*Work task*
Transcribe only the part of the material below that begins at the line containing "infos/metadata = (31, 149)" and ends at the line containing "externen Übersetzerin erstellt", with both kept and images left out.

*Supplied entries*

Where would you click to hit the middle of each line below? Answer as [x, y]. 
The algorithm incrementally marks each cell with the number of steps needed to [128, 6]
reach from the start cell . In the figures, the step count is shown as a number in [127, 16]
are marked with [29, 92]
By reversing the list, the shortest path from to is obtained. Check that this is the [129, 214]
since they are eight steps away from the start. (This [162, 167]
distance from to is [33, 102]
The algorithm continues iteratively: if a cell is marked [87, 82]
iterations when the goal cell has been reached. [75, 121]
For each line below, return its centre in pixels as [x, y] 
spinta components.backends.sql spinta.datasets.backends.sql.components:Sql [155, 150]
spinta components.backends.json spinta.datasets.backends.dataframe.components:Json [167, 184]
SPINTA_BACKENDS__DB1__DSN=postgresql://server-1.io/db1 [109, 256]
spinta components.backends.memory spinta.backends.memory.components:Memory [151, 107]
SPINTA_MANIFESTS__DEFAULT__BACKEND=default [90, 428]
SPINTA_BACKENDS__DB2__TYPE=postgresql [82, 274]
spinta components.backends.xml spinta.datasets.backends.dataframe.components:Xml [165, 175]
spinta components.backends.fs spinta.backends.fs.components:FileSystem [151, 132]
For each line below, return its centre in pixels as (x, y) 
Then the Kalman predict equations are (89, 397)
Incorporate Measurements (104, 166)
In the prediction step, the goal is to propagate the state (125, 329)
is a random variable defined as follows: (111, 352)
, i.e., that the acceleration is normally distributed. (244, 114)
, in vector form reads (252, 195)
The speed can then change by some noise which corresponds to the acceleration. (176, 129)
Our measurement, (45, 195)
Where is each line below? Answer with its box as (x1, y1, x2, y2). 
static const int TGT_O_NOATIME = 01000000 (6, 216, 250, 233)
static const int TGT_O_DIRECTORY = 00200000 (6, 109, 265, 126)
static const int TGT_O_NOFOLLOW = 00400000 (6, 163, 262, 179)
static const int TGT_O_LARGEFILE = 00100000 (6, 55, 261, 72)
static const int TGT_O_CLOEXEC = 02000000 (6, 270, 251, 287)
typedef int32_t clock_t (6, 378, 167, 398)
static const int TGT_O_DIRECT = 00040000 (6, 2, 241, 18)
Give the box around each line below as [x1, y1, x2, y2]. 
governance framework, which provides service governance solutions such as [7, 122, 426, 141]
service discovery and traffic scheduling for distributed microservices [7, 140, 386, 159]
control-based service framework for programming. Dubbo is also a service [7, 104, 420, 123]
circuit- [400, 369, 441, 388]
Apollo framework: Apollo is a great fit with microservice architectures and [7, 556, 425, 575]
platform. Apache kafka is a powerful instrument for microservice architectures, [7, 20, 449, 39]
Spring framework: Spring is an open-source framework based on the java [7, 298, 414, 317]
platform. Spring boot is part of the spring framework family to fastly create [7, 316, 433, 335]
* * *
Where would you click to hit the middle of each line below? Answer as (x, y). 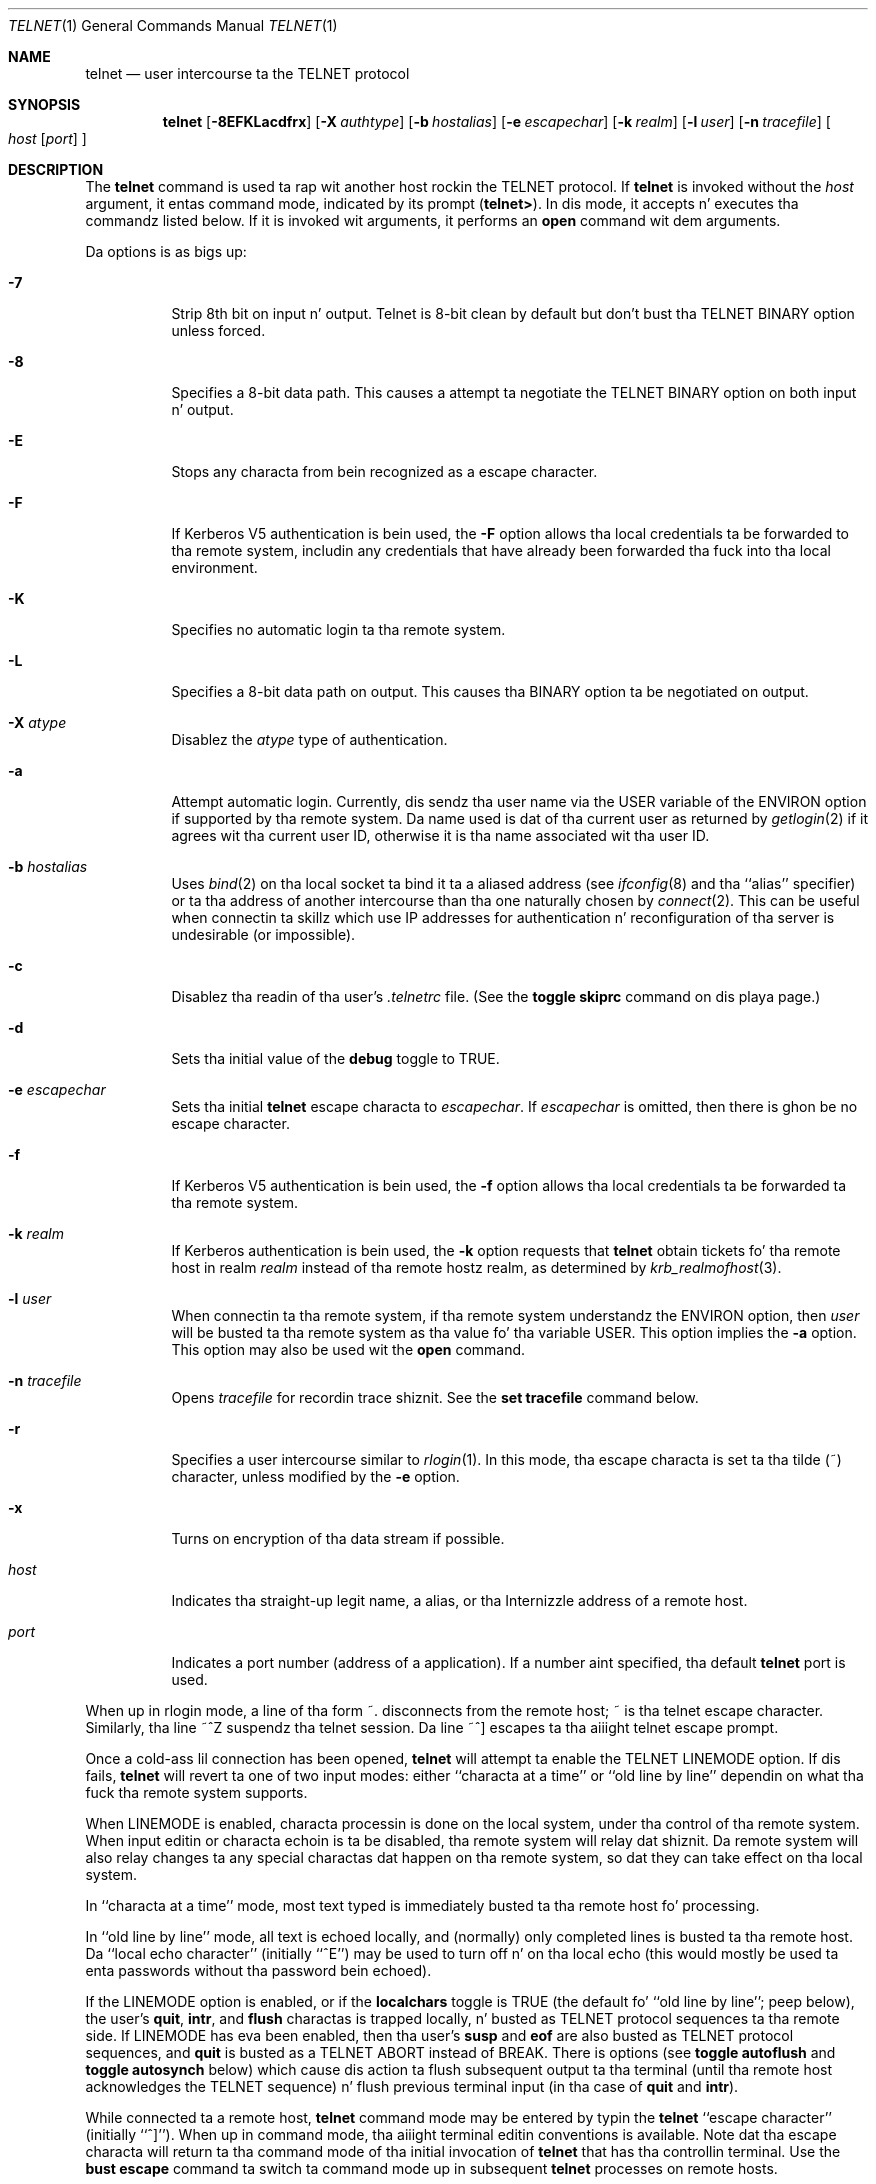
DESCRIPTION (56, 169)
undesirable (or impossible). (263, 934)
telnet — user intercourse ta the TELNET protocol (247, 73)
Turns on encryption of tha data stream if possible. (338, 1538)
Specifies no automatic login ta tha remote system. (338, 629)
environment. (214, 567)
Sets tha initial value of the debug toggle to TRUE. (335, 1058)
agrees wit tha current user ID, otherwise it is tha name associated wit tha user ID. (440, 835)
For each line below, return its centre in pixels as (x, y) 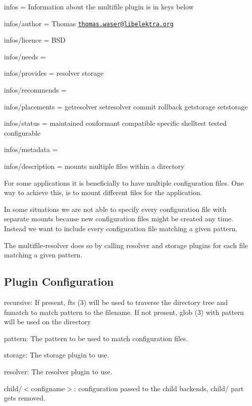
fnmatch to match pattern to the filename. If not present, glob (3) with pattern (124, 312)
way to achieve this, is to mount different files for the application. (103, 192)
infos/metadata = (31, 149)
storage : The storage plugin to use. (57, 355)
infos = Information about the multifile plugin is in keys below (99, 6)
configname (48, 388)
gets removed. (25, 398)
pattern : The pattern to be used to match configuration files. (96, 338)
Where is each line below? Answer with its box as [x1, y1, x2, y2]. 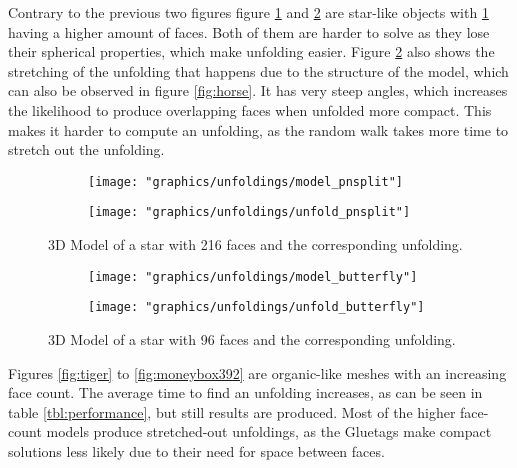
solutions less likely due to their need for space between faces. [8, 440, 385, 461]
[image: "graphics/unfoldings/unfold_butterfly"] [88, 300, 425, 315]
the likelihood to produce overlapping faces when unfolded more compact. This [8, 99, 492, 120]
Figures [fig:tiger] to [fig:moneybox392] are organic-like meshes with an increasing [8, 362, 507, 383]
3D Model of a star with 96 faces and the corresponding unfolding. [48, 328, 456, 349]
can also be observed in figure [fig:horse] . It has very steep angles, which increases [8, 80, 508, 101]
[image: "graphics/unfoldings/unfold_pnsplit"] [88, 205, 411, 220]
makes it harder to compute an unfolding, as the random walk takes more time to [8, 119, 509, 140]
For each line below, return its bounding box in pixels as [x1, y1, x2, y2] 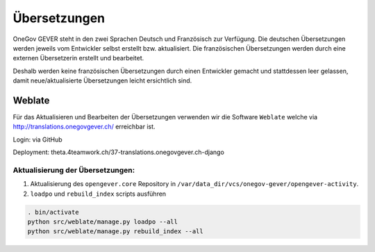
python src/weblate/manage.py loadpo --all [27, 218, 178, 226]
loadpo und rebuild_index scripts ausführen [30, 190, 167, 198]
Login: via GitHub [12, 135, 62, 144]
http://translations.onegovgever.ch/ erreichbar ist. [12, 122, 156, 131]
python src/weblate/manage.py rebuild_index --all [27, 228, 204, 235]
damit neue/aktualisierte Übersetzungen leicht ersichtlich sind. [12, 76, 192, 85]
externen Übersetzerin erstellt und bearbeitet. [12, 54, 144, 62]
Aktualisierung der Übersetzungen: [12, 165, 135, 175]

*Result*
infos/metadata = (31, 149)
storage : The storage plugin to use. (57, 355)
infos = Information about the multifile plugin is in keys below (99, 6)
configname (48, 388)
gets removed. (25, 398)
pattern : The pattern to be used to match configuration files. (96, 338)
Where is each line below? Answer with its box as [x1, y1, x2, y2]. 
solutions less likely due to their need for space between faces. [8, 440, 385, 461]
[image: "graphics/unfoldings/unfold_butterfly"] [88, 300, 425, 315]
the likelihood to produce overlapping faces when unfolded more compact. This [8, 99, 492, 120]
Figures [fig:tiger] to [fig:moneybox392] are organic-like meshes with an increasing [8, 362, 507, 383]
3D Model of a star with 96 faces and the corresponding unfolding. [48, 328, 456, 349]
can also be observed in figure [fig:horse] . It has very steep angles, which increases [8, 80, 508, 101]
[image: "graphics/unfoldings/unfold_pnsplit"] [88, 205, 411, 220]
makes it harder to compute an unfolding, as the random walk takes more time to [8, 119, 509, 140]
For each line below, return its bounding box in pixels as [x1, y1, x2, y2] 
python src/weblate/manage.py loadpo --all [27, 218, 178, 226]
loadpo und rebuild_index scripts ausführen [30, 190, 167, 198]
Login: via GitHub [12, 135, 62, 144]
http://translations.onegovgever.ch/ erreichbar ist. [12, 122, 156, 131]
python src/weblate/manage.py rebuild_index --all [27, 228, 204, 235]
damit neue/aktualisierte Übersetzungen leicht ersichtlich sind. [12, 76, 192, 85]
externen Übersetzerin erstellt und bearbeitet. [12, 54, 144, 62]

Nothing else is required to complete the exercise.